## What the task requires:
Your copy should hold every record verbatim and none of the pictures.

*** Study material Section Begins ***

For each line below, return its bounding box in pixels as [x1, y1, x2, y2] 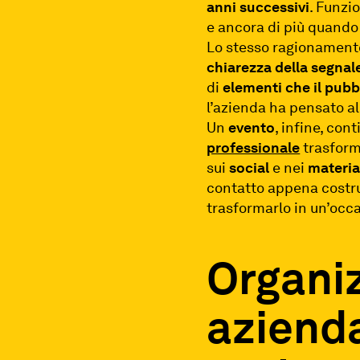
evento [228, 118, 276, 136]
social [229, 158, 270, 176]
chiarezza [207, 58, 272, 76]
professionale [207, 138, 301, 156]

*** Study material Section Ends ***

## Written answer:
For each line below, return its bounding box in pixels as [x1, y1, x2, y2] 
evento [228, 118, 276, 136]
social [229, 158, 270, 176]
chiarezza [207, 58, 272, 76]
professionale [207, 138, 301, 156]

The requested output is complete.